If they thought seriously about the matter they would see that this is so badly formulated, so contrary to good sense, so opposed to honesty, and so distant in every way from the good manner that they seek, that nothing is more capable of bestowing upon them the contempt and aversion of mankind and have them seem to be persons without spirit or judgment.  And, indeed, if one were to make them aware of their sentiments and the reasons they have to doubt Religion, they would say things so feeble and base that they would persuade us rather of the contrary.   This was what one person said one day on the subject: if you continue such debates, he told them, you will convert me for real.  And he was right; for who would not hate to be viewed with such sentiments as would make them companions to people so contemptible?    

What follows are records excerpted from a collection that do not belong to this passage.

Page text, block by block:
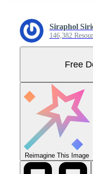
Siraphol
146,382
Free
Reimagine This Image
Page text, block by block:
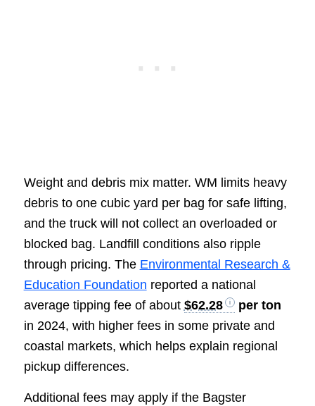
Weight and debris mix matter. WM limits heavy
debris to one cubic yard per bag for safe lifting,
and the truck will not collect an overloaded or
blocked bag. Landfill conditions also ripple
through pricing. The Environmental Research &
Education Foundation reported a national
average tipping fee of about $62.28
per ton
in 2024, with higher fees in some private and
coastal markets, which helps explain regional
pickup differences.
Additional fees may apply if the Bagster
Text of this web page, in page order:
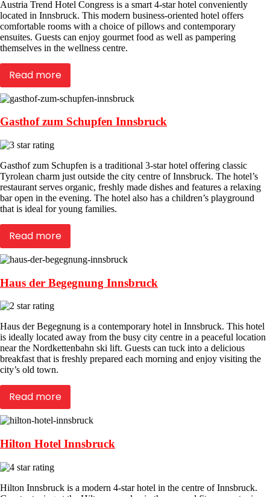
Austria Trend Hotel Congress is a smart 4-star hotel conveniently
located in Innsbruck. This modern business-oriented hotel offers
comfortable rooms with a choice of pillows and contemporary
ensuites. Guests can enjoy gourmet food as well as pampering
themselves in the wellness centre.
Read more
Gasthof zum Schupfen Innsbruck
Gasthof zum Schupfen is a traditional 3-star hotel offering classic
Tyrolean charm just outside the city centre of Innsbruck. The hotel’s
restaurant serves organic, freshly made dishes and features a relaxing
bar open in the evening. The hotel also has a children’s playground
that is ideal for young families.
Read more
Haus der Begegnung Innsbruck
Haus der Begegnung is a contemporary hotel in Innsbruck. This hotel
is ideally located away from the busy city centre in a peaceful location
near the Nordkettenbahn ski lift. Guests can tuck into a delicious
breakfast that is freshly prepared each morning and enjoy visiting the
city’s old town.
Read more
Hilton Hotel Innsbruck
Hilton Innsbruck is a modern 4-star hotel in the centre of Innsbruck.
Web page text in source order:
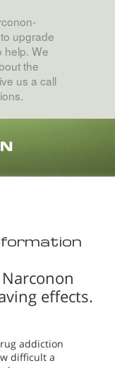
upgrade
help. We
the
us a call
effects.
addiction
difficult a
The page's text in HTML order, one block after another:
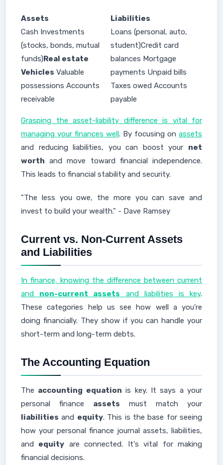
Assets
Liabilities
Cash Investments
(stocks, bonds, mutual
funds)Real estate
Vehicles Valuable
possessions Accounts
receivable
Loans (personal, auto,
student)Credit card
balances Mortgage
payments Unpaid bills
Taxes owed Accounts
payable
Grasping the asset-liability difference is vital for
managing your finances well. By focusing on assets
and reducing liabilities, you can boost your net
worth and move toward financial independence.
This leads to financial stability and security.
"The less you owe, the more you can save and
invest to build your wealth." - Dave Ramsey
Current vs. Non-Current Assets
and Liabilities
In finance, knowing the difference between current
and non-current assets and liabilities is key.
These categories help us see how well a you're
doing financially. They show if you can handle your
short-term and long-term debts.
The Accounting Equation
The accounting equation is key. It says a your
personal finance assets must match your
liabilities and equity. This is the base for seeing
how your personal finance journal assets, liabilities,
and equity are connected. It's vital for making
financial decisions.

Thus those who only feign these sentiments are quite unhappy to constrain their natural being to render themselves the most impertinent of men.  If they are angry in their heart of hearts for not having more light, they cannot hide it.  Such a declaration would not be honest; there is no shame apart from not doing so.  Nothing reveals more of a strange weakness of mind than not to know what is man's unhappiness without God.  Nothing indicates a greater baseness of heart than not to want the truth regarding eternal promises. Nothing is more cowardly than to brave God.  May they then leave these impieties to those who were already badly born to be capable of them: may they be the least honest of persons if they cannot yet be Christians; and may they recognize finally that there are only two types of people: those who serve God with all their hearts because they know Him and those who seek Him with all their hearts because they do not know Him yet.   

It is therefore for those who seek God sincerely and who recognize their misery in desiring truly to escape this conundrum that it is just to work, with the aim of helping them to find the light that they do not possess. 

But for those who live without knowing Him and without seeking Him, they deem themselves so unworthy of their own care, may they not be worthy of care by others.  One would have to show all the charity of the Religion they despise not to despise them until one abandons them to their folly.  Yet because this Religion obliges us to regard them always as being capable of Grace in this life, Grace that might enlighten them, and to believe that, in short order, they might be more filled with faith than we are, and that, conversely, we too might fall into the blindness which they inhabit, we have to do for them what we would want done for us if we were in their place and beseech them to take pity on themselves, and at least to take a few steps to see whether they might not find this light.  May they devote to the reading of this work a few hours of which they would otherwise make little use.  Perhaps they will find something here, or at least they would not lose too much.  But for those imbued with perfect sincerity and veritable desire to know the truth, I hope that they will be satisfied and convinced of the proofs amassed here of a Religion so divine.